## Source information
────────

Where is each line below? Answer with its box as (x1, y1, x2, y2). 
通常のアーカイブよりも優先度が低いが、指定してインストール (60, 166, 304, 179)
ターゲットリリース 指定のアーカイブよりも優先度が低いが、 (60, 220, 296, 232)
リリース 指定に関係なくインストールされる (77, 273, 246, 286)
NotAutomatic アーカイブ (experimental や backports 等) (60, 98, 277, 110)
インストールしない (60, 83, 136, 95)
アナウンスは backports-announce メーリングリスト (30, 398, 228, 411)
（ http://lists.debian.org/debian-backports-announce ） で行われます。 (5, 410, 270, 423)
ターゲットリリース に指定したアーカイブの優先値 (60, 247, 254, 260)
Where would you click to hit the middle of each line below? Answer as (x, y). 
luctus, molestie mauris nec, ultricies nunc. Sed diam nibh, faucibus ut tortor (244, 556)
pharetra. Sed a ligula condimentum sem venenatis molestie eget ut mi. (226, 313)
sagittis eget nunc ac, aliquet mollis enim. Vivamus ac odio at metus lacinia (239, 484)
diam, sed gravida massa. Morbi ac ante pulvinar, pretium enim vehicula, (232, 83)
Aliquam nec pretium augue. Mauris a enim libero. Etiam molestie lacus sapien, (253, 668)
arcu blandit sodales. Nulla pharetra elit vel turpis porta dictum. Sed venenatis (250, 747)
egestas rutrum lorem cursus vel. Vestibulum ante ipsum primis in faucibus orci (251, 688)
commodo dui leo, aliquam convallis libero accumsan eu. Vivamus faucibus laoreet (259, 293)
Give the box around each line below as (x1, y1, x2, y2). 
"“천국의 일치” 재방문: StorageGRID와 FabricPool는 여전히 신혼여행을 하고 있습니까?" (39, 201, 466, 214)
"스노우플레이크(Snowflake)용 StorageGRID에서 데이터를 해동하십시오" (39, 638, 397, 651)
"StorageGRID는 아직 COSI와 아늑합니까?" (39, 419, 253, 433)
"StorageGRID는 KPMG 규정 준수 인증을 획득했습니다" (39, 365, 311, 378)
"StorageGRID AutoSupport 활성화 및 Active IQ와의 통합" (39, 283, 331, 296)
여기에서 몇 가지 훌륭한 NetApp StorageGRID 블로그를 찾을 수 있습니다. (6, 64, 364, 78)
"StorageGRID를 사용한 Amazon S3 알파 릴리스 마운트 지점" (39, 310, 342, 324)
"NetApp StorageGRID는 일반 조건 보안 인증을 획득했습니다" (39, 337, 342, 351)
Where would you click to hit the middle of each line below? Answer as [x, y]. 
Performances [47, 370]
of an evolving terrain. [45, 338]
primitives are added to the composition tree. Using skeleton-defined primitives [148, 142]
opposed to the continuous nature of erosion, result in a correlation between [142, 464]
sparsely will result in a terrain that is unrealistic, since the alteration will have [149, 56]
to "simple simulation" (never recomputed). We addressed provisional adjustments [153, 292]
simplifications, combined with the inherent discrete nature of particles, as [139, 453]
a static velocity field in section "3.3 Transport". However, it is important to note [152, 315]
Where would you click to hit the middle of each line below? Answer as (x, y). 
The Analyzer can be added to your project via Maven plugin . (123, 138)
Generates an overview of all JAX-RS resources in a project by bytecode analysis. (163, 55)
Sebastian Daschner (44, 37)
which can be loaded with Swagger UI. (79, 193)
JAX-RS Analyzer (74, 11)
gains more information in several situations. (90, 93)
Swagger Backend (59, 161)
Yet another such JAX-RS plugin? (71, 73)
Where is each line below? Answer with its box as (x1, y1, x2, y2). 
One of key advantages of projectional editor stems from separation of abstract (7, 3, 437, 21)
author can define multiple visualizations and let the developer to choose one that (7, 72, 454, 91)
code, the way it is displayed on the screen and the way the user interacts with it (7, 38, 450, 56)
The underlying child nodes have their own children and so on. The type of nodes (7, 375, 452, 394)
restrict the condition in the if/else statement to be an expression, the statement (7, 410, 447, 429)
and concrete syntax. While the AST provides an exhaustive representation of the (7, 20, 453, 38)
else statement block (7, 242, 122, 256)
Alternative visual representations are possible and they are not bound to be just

────────

## What needs to be done
Transcribe the entire listing above precisely.

## Written response
Where is each line below? Answer with its box as (x1, y1, x2, y2). 
通常のアーカイブよりも優先度が低いが、指定してインストール (60, 166, 304, 179)
ターゲットリリース 指定のアーカイブよりも優先度が低いが、 (60, 220, 296, 232)
リリース 指定に関係なくインストールされる (77, 273, 246, 286)
NotAutomatic アーカイブ (experimental や backports 等) (60, 98, 277, 110)
インストールしない (60, 83, 136, 95)
アナウンスは backports-announce メーリングリスト (30, 398, 228, 411)
（ http://lists.debian.org/debian-backports-announce ） で行われます。 (5, 410, 270, 423)
ターゲットリリース に指定したアーカイブの優先値 (60, 247, 254, 260)
Where would you click to hit the middle of each line below? Answer as (x, y). 
luctus, molestie mauris nec, ultricies nunc. Sed diam nibh, faucibus ut tortor (244, 556)
pharetra. Sed a ligula condimentum sem venenatis molestie eget ut mi. (226, 313)
sagittis eget nunc ac, aliquet mollis enim. Vivamus ac odio at metus lacinia (239, 484)
diam, sed gravida massa. Morbi ac ante pulvinar, pretium enim vehicula, (232, 83)
Aliquam nec pretium augue. Mauris a enim libero. Etiam molestie lacus sapien, (253, 668)
arcu blandit sodales. Nulla pharetra elit vel turpis porta dictum. Sed venenatis (250, 747)
egestas rutrum lorem cursus vel. Vestibulum ante ipsum primis in faucibus orci (251, 688)
commodo dui leo, aliquam convallis libero accumsan eu. Vivamus faucibus laoreet (259, 293)
Give the box around each line below as (x1, y1, x2, y2). 
"“천국의 일치” 재방문: StorageGRID와 FabricPool는 여전히 신혼여행을 하고 있습니까?" (39, 201, 466, 214)
"스노우플레이크(Snowflake)용 StorageGRID에서 데이터를 해동하십시오" (39, 638, 397, 651)
"StorageGRID는 아직 COSI와 아늑합니까?" (39, 419, 253, 433)
"StorageGRID는 KPMG 규정 준수 인증을 획득했습니다" (39, 365, 311, 378)
"StorageGRID AutoSupport 활성화 및 Active IQ와의 통합" (39, 283, 331, 296)
여기에서 몇 가지 훌륭한 NetApp StorageGRID 블로그를 찾을 수 있습니다. (6, 64, 364, 78)
"StorageGRID를 사용한 Amazon S3 알파 릴리스 마운트 지점" (39, 310, 342, 324)
"NetApp StorageGRID는 일반 조건 보안 인증을 획득했습니다" (39, 337, 342, 351)
Where would you click to hit the middle of each line below? Answer as [x, y]. 
Performances [47, 370]
of an evolving terrain. [45, 338]
primitives are added to the composition tree. Using skeleton-defined primitives [148, 142]
opposed to the continuous nature of erosion, result in a correlation between [142, 464]
sparsely will result in a terrain that is unrealistic, since the alteration will have [149, 56]
to "simple simulation" (never recomputed). We addressed provisional adjustments [153, 292]
simplifications, combined with the inherent discrete nature of particles, as [139, 453]
a static velocity field in section "3.3 Transport". However, it is important to note [152, 315]
Where would you click to hit the middle of each line below? Answer as (x, y). 
The Analyzer can be added to your project via Maven plugin . (123, 138)
Generates an overview of all JAX-RS resources in a project by bytecode analysis. (163, 55)
Sebastian Daschner (44, 37)
which can be loaded with Swagger UI. (79, 193)
JAX-RS Analyzer (74, 11)
gains more information in several situations. (90, 93)
Swagger Backend (59, 161)
Yet another such JAX-RS plugin? (71, 73)
Where is each line below? Answer with its box as (x1, y1, x2, y2). 
One of key advantages of projectional editor stems from separation of abstract (7, 3, 437, 21)
author can define multiple visualizations and let the developer to choose one that (7, 72, 454, 91)
code, the way it is displayed on the screen and the way the user interacts with it (7, 38, 450, 56)
The underlying child nodes have their own children and so on. The type of nodes (7, 375, 452, 394)
restrict the condition in the if/else statement to be an expression, the statement (7, 410, 447, 429)
and concrete syntax. While the AST provides an exhaustive representation of the (7, 20, 453, 38)
else statement block (7, 242, 122, 256)
Alternative visual representations are possible and they are not bound to be just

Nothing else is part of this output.